=== Section Start ===

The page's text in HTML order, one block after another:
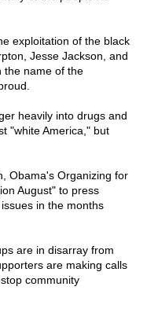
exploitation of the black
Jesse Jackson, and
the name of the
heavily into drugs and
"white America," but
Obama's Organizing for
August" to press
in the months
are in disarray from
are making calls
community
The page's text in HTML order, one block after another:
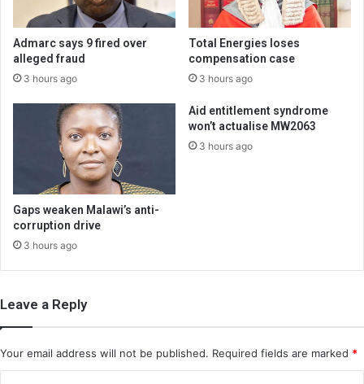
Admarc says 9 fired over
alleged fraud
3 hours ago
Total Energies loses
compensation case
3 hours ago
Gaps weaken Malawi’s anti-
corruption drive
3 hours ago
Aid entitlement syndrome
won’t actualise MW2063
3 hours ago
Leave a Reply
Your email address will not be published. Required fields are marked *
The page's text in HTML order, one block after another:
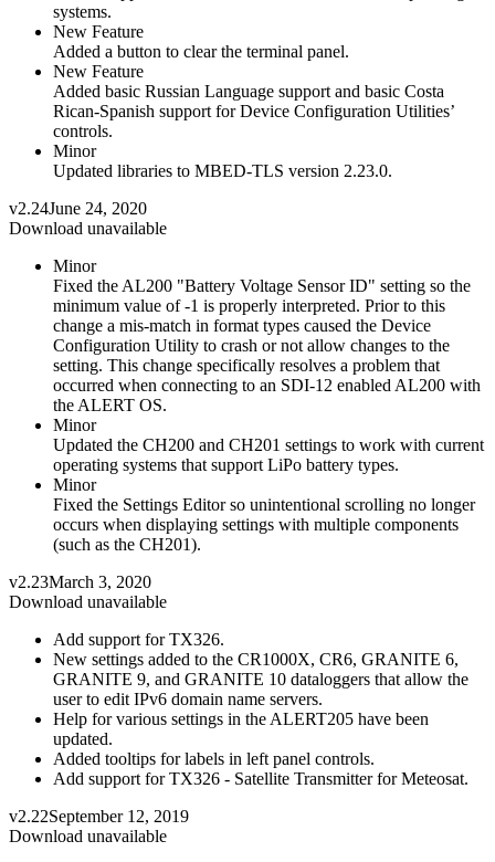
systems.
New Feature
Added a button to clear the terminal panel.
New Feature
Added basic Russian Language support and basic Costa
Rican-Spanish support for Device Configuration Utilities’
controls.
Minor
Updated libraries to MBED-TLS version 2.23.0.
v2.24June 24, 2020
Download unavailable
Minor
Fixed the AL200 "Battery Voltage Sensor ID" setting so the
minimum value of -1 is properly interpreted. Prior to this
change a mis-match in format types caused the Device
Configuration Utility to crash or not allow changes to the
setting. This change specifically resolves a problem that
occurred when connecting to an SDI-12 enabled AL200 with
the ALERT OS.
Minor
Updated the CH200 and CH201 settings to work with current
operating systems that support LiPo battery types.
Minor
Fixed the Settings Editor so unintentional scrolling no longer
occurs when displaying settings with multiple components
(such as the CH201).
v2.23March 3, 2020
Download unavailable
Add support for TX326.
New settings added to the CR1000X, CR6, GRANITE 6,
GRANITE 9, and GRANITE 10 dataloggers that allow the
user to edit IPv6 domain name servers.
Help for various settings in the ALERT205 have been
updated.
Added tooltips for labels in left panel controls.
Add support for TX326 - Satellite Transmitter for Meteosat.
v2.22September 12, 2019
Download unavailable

=== Section End ===

**TRY IT:** Only the lines from the line with "Gaps weaken Malawi’s" to the end of the records should be repeated, exactly and without pictures.

**FINISHED EXERCISE:**
Gaps weaken Malawi’s anti-
corruption drive
3 hours ago
Aid entitlement syndrome
won’t actualise MW2063
3 hours ago
Leave a Reply
Your email address will not be published. Required fields are marked *
The page's text in HTML order, one block after another:
systems.
New Feature
Added a button to clear the terminal panel.
New Feature
Added basic Russian Language support and basic Costa
Rican-Spanish support for Device Configuration Utilities’
controls.
Minor
Updated libraries to MBED-TLS version 2.23.0.
v2.24June 24, 2020
Download unavailable
Minor
Fixed the AL200 "Battery Voltage Sensor ID" setting so the
minimum value of -1 is properly interpreted. Prior to this
change a mis-match in format types caused the Device
Configuration Utility to crash or not allow changes to the
setting. This change specifically resolves a problem that
occurred when connecting to an SDI-12 enabled AL200 with
the ALERT OS.
Minor
Updated the CH200 and CH201 settings to work with current
operating systems that support LiPo battery types.
Minor
Fixed the Settings Editor so unintentional scrolling no longer
occurs when displaying settings with multiple components
(such as the CH201).
v2.23March 3, 2020
Download unavailable
Add support for TX326.
New settings added to the CR1000X, CR6, GRANITE 6,
GRANITE 9, and GRANITE 10 dataloggers that allow the
user to edit IPv6 domain name servers.
Help for various settings in the ALERT205 have been
updated.
Added tooltips for labels in left panel controls.
Add support for TX326 - Satellite Transmitter for Meteosat.
v2.22September 12, 2019
Download unavailable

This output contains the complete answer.